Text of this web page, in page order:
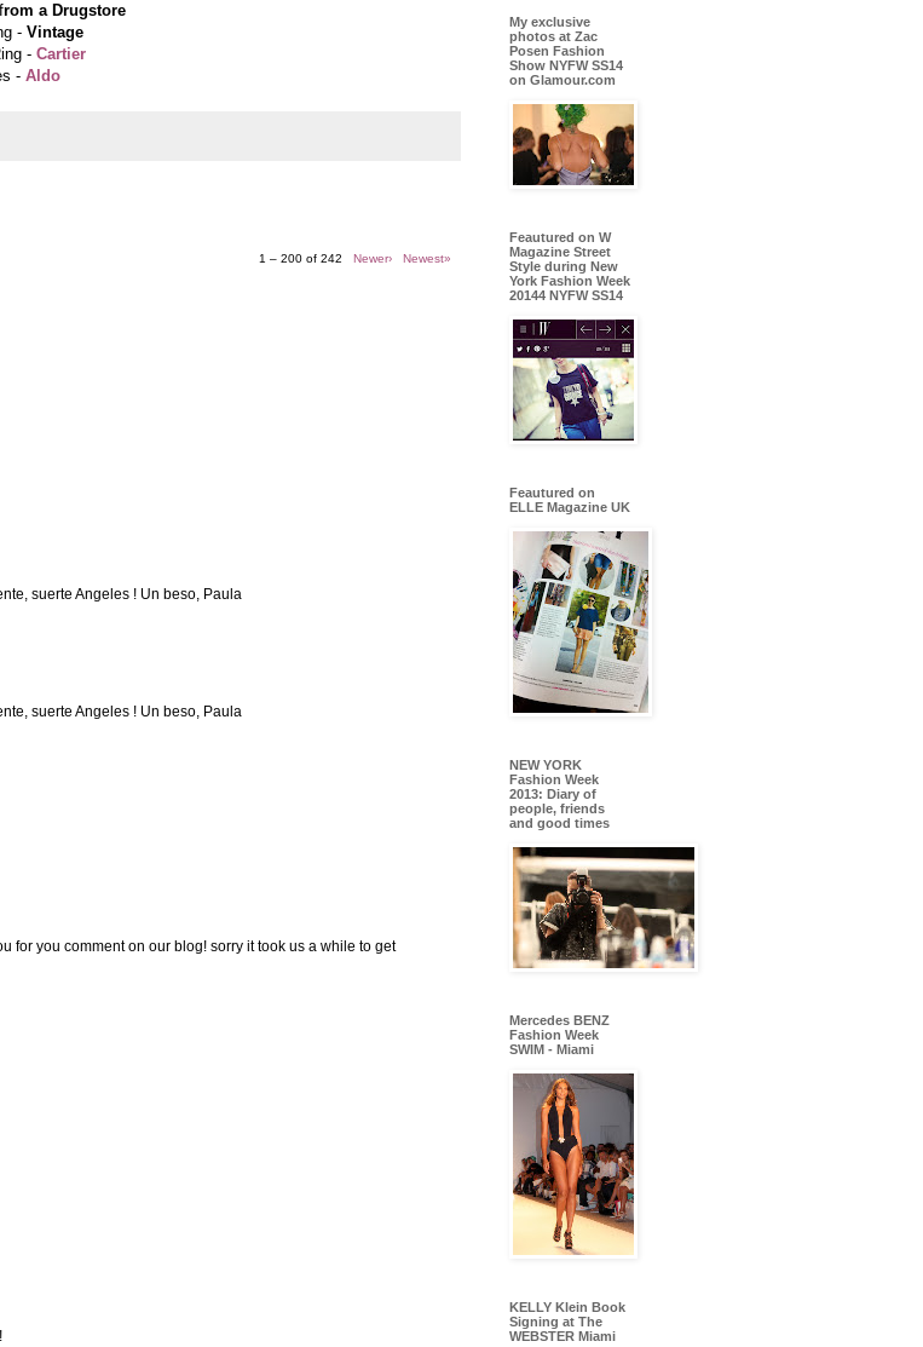
rom a Drugstore
- Vintage
- Cartier
- Aldo
1 – 200 of 242 Newer› Newest»
suerte Angeles ! Un beso, Paula
suerte Angeles ! Un beso, Paula
for you comment on our blog! sorry it took us a while to get
My exclusive
photos at Zac
Posen Fashion
Show NYFW SS14
on Glamour.com
Feautured on W
Magazine Street
Style during New
York Fashion Week
20144 NYFW SS14
Feautured on
ELLE Magazine UK
NEW YORK
Fashion Week
2013: Diary of
people, friends
and good times
Mercedes BENZ
Fashion Week
SWIM - Miami
KELLY Klein Book
Signing at The
WEBSTER Miami
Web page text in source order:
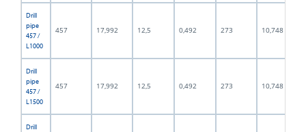
Drill
pipe
457 /
L1000
457 17,992 12,5 0,492 273 10,748
Drill
pipe
457 /
L1500
457 17,992 12,5 0,492 273 10,748
Drill
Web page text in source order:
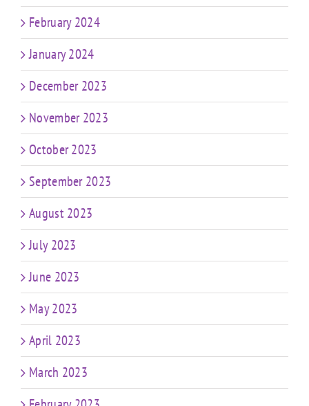
February 2024
January 2024
December 2023
November 2023
October 2023
September 2023
August 2023
July 2023
June 2023
May 2023
April 2023
March 2023
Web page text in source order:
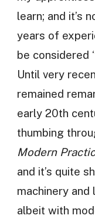
learn; and it’s
years of
be considered
Until very
remained
early 20th
thumbing
Modern
and it’s quite
machinery
albeit with
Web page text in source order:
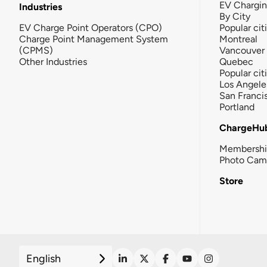
Industries
EV Charge Point Operators (CPO)
Charge Point Management System
(CPMS)
Other Industries
EV
By City
Popular
Montreal
Vancouver
Quebec
Popular
Los
San
Portland
Photo
Store
English
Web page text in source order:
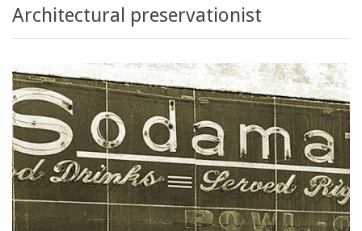
Architectural preservationist
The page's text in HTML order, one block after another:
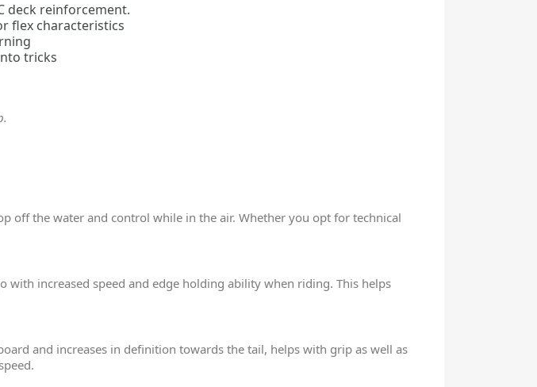
deck reinforcement.
flex characteristics
tricks
off the water and control while in the air. Whether you opt for technical
increased speed and edge holding ability when riding. This helps
and increases in definition towards the tail, helps with grip as well as
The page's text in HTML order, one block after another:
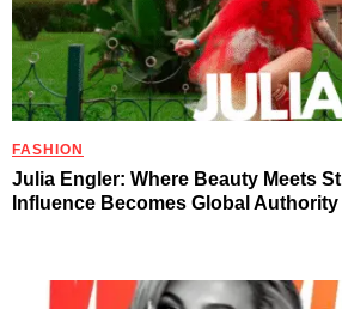
FASHION
Julia Engler: Where Beauty Meets
Influence Becomes Global Authority
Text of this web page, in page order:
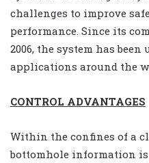
challenges to improve
performance. Since its
2006, the system has
applications around the
CONTROL ADVANTAGES
Within the confines of a
bottomhole information
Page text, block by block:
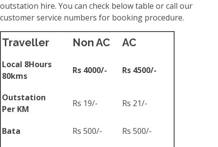
outstation hire. You can check below table or call our
customer service numbers for booking procedure.
Traveller Non AC AC
Local 8Hours
80kms
Rs 4000/- Rs 4500/-
Outstation
Per KM
Rs 19/- Rs 21/-
Bata Rs 500/- Rs 500/-
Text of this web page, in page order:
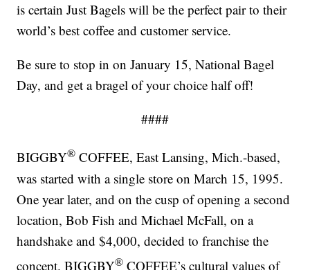
is certain Just Bagels will be the perfect pair to their
world’s best coffee and customer service.
Be sure to stop in on January 15, National Bagel
Day, and get a bragel of your choice half off!
####
BIGGBY® COFFEE, East Lansing, Mich.-based,
was started with a single store on March 15, 1995.
One year later, and on the cusp of opening a second
location, Bob Fish and Michael McFall, on a
handshake and $4,000, decided to franchise the
concept. BIGGBY® COFFEE’s cultural values of
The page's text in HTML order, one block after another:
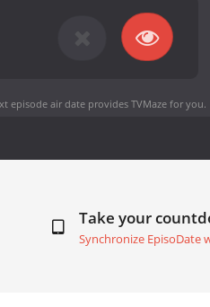
episode air dateprovides TVMaze for you.
Take your
Synchronize EpisoDate
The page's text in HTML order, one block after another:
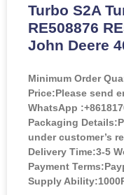
Turbo S2A
RE508876
John Deere
Minimum Order
Price:Please send
WhatsApp
Packaging
under customer’s
Delivery Time:3-5
Payment
Supply
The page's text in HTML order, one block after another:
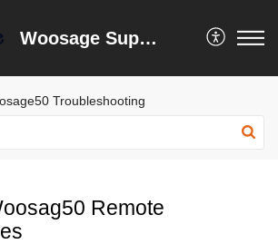
Woosage Support Centre
Troubleshooting
Remote
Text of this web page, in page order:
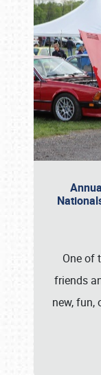
One of
friends
new, fun,
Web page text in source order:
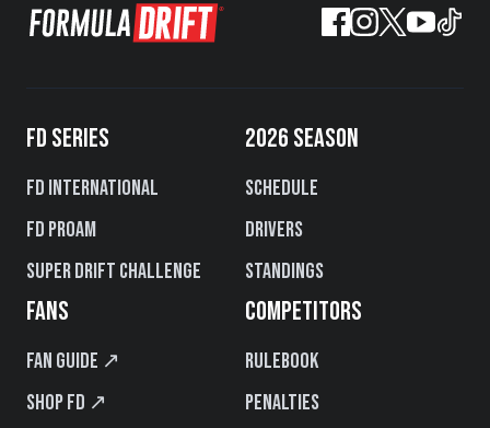
FD SERIES
FD International
FD PROAM
Super Drift Challenge
2026 SEASON
Schedule
Drivers
Standings
FANS
Fan Guide ↗
Shop FD ↗
COMPETITORS
Rulebook
Penalties
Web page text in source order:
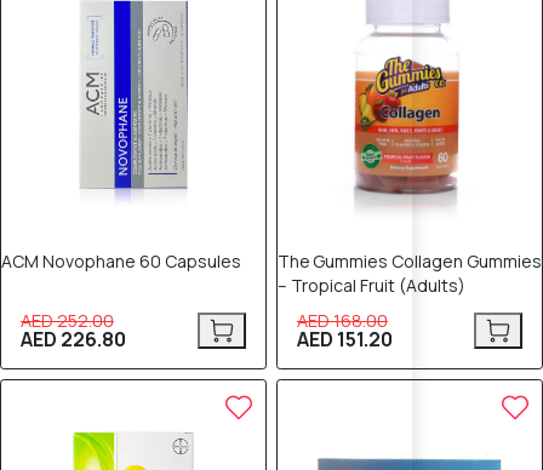
ACM Novophane 60 Capsules
AED 252.00
AED 226.80
The Gummies Collagen Gummies
– Tropical Fruit (Adults)
AED 168.00
AED 151.20
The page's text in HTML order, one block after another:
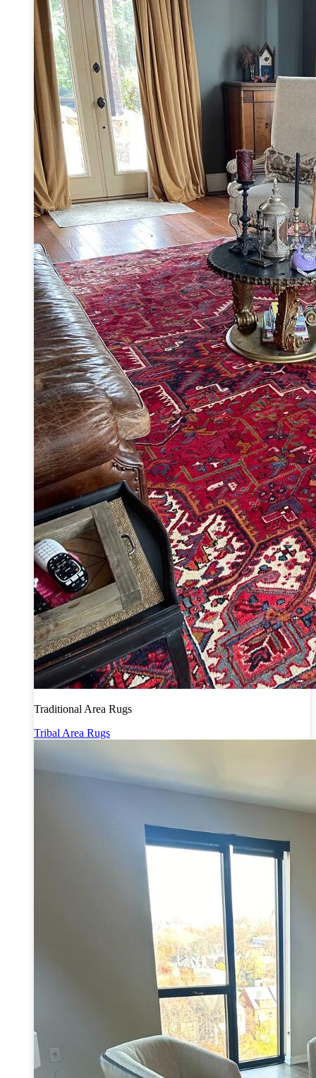
Traditional Area Rugs
Tribal Area Rugs
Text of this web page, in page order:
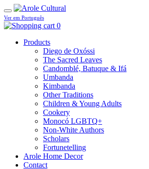
Ver em Português
0
Products
Diego de Oxóssi
The Sacred Leaves
Candomblé, Batuque & Ifá
Umbanda
Kimbanda
Other Traditions
Children & Young Adults
Cookery
Monocó LGBTQ+
Non-White Authors
Scholars
Fortunetelling
Arole Home Decor
Contact
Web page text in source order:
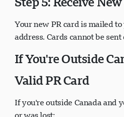
Step 5: Receive
Your new PR card is mailed
If You're Outside
Valid PR Card
If you're outside Canada and
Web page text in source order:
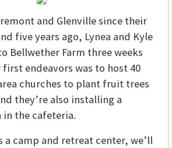
and Glenville since their
five years ago, Lynea and Kyle
Bellwether Farm three weeks
endeavors was to host 40
churches to plant fruit trees
they’re also installing a
the cafeteria.
a camp and retreat center, we’ll
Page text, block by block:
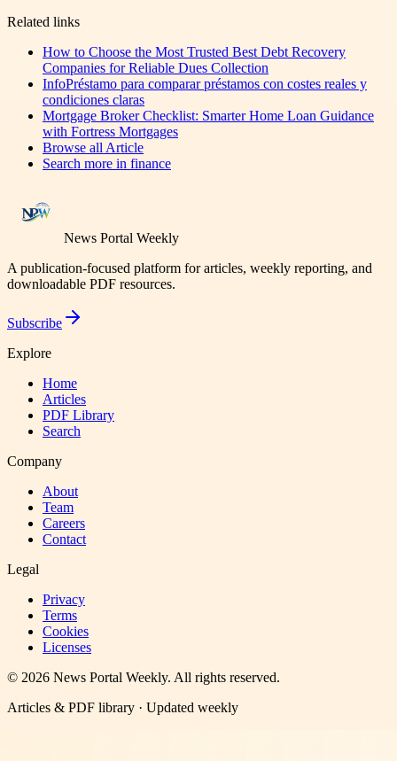
Related links
How to Choose the Most Trusted Best Debt Recovery
Companies for Reliable Dues Collection
InfoPréstamo para comparar préstamos con costes reales y
condiciones claras
Mortgage Broker Checklist: Smarter Home Loan Guidance
with Fortress Mortgages
Browse all Article
Search more in finance
News Portal Weekly
A publication-focused platform for articles, weekly reporting, and
downloadable PDF resources.
Subscribe
Explore
Home
Articles
PDF Library
Search
Company
About
Team
Careers
Contact
Legal
Privacy
Terms
Cookies
Licenses
© 2026 News Portal Weekly. All rights reserved.
Articles & PDF library · Updated weekly
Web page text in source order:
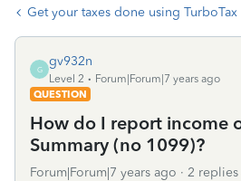
Get your taxes done using TurboTax
G
gv932n
Level 2
Forum|Forum|7 years ago
QUESTION
How do I report income
Summary (no 1099)?
Forum|Forum|7 years ago 2 replies
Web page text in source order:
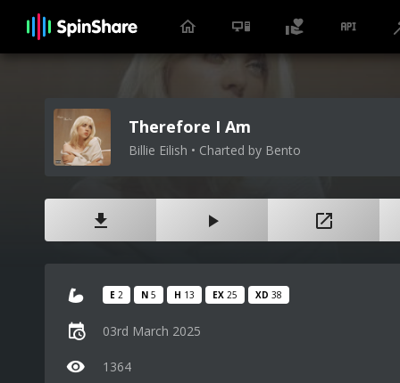
Therefore I Am
Billie Eilish • Charted by Bento
E 2 N 5 H 13 EX 25 XD 38
03rd March 2025
1364
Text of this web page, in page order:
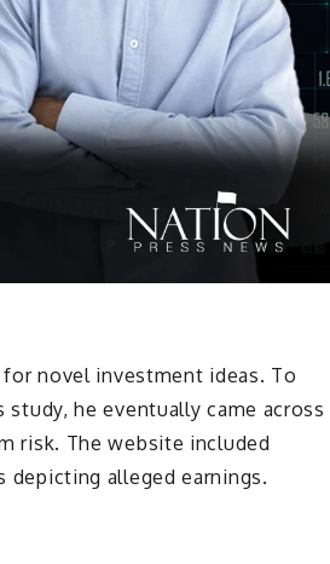
novel investment ideas. To
he eventually came across
risk. The website included
alleged earnings.
──────
EXERCISE GOAL:
Set the pictures aside and reproduce the data above exactly.

SOLUTION FOR THIS EXERCISE:
Text of this web page, in page order:
rom a Drugstore
- Vintage
- Cartier
- Aldo
1 – 200 of 242 Newer› Newest»
suerte Angeles ! Un beso, Paula
suerte Angeles ! Un beso, Paula
for you comment on our blog! sorry it took us a while to get
My exclusive
photos at Zac
Posen Fashion
Show NYFW SS14
on Glamour.com
Feautured on W
Magazine Street
Style during New
York Fashion Week
20144 NYFW SS14
Feautured on
ELLE Magazine UK
NEW YORK
Fashion Week
2013: Diary of
people, friends
and good times
Mercedes BENZ
Fashion Week
SWIM - Miami
KELLY Klein Book
Signing at The
WEBSTER Miami
Web page text in source order:
Drill
pipe
457 /
L1000
457 17,992 12,5 0,492 273 10,748
Drill
pipe
457 /
L1500
457 17,992 12,5 0,492 273 10,748
Drill
Web page text in source order:
February 2024
January 2024
December 2023
November 2023
October 2023
September 2023
August 2023
July 2023
June 2023
May 2023
April 2023
March 2023
Web page text in source order:
learn; and it’s
years of
be considered
Until very
remained
early 20th
thumbing
Modern
and it’s quite
machinery
albeit with
Web page text in source order:
Industries
EV Charge Point Operators (CPO)
Charge Point Management System
(CPMS)
Other Industries
EV
By City
Popular
Montreal
Vancouver
Quebec
Popular
Los
San
Portland
Photo
Store
English
Web page text in source order:
Architectural preservationist
The page's text in HTML order, one block after another:
deck reinforcement.
flex characteristics
tricks
off the water and control while in the air. Whether you opt for technical
increased speed and edge holding ability when riding. This helps
and increases in definition towards the tail, helps with grip as well as
The page's text in HTML order, one block after another:
FASHION
Julia Engler: Where Beauty Meets
Influence Becomes Global Authority
Text of this web page, in page order:
challenges to improve
performance. Since its
2006, the system has
applications around the
CONTROL ADVANTAGES
Within the confines of a
bottomhole information
Page text, block by block:
outstation hire. You can check below table or call our
customer service numbers for booking procedure.
Traveller Non AC AC
Local 8Hours
80kms
Rs 4000/- Rs 4500/-
Outstation
Per KM
Rs 19/- Rs 21/-
Bata Rs 500/- Rs 500/-
Text of this web page, in page order:
is certain Just Bagels will be the perfect pair to their
world’s best coffee and customer service.
Be sure to stop in on January 15, National Bagel
Day, and get a bragel of your choice half off!
####
BIGGBY® COFFEE, East Lansing, Mich.-based,
was started with a single store on March 15, 1995.
One year later, and on the cusp of opening a second
location, Bob Fish and Michael McFall, on a
handshake and $4,000, decided to franchise the
concept. BIGGBY® COFFEE’s cultural values of
The page's text in HTML order, one block after another:
episode air dateprovides TVMaze for you.
Take your
Synchronize EpisoDate
The page's text in HTML order, one block after another:
Turbo S2A
RE508876
John Deere
Minimum Order
Price:Please send
WhatsApp
Packaging
under customer’s
Delivery Time:3-5
Payment
Supply
The page's text in HTML order, one block after another:
Woosage Support Centre
Troubleshooting
Remote
Text of this web page, in page order:
One of
friends
new, fun,
Web page text in source order:
FD SERIES
FD International
FD PROAM
Super Drift Challenge
2026 SEASON
Schedule
Drivers
Standings
FANS
Fan Guide ↗
Shop FD ↗
COMPETITORS
Rulebook
Penalties
Web page text in source order:
ACM Novophane 60 Capsules
AED 252.00
AED 226.80
The Gummies Collagen Gummies
– Tropical Fruit (Adults)
AED 168.00
AED 151.20
The page's text in HTML order, one block after another:
Traditional Area Rugs
Tribal Area Rugs
Text of this web page, in page order:
Ver em Português
0
Products
Diego de Oxóssi
The Sacred Leaves
Candomblé, Batuque & Ifá
Umbanda
Kimbanda
Other Traditions
Children & Young Adults
Cookery
Monocó LGBTQ+
Non-White Authors
Scholars
Fortunetelling
Arole Home Decor
Contact
Web page text in source order:
Step 5: Receive
Your new PR card is mailed
If You're Outside
Valid PR Card
If you're outside Canada and
Web page text in source order:
and Glenville since their
five years ago, Lynea and Kyle
Bellwether Farm three weeks
endeavors was to host 40
churches to plant fruit trees
they’re also installing a
the cafeteria.
a camp and retreat center, we’ll
Page text, block by block:
Related links
How to Choose the Most Trusted Best Debt Recovery
Companies for Reliable Dues Collection
InfoPréstamo para comparar préstamos con costes reales y
condiciones claras
Mortgage Broker Checklist: Smarter Home Loan Guidance
with Fortress Mortgages
Browse all Article
Search more in finance
News Portal Weekly
A publication-focused platform for articles, weekly reporting, and
downloadable PDF resources.
Subscribe
Explore
Home
Articles
PDF Library
Search
Company
About
Team
Careers
Contact
Legal
Privacy
Terms
Cookies
Licenses
© 2026 News Portal Weekly. All rights reserved.
Articles & PDF library · Updated weekly
Web page text in source order:
Get your taxes done using TurboTax
G
gv932n
Level 2
Forum|Forum|7 years ago
QUESTION
How do I report income
Summary (no 1099)?
Forum|Forum|7 years ago 2 replies
Web page text in source order:
Therefore I Am
Billie Eilish • Charted by Bento
E 2 N 5 H 13 EX 25 XD 38
03rd March 2025
1364
Text of this web page, in page order:
novel investment ideas. To
he eventually came across
risk. The website included
alleged earnings.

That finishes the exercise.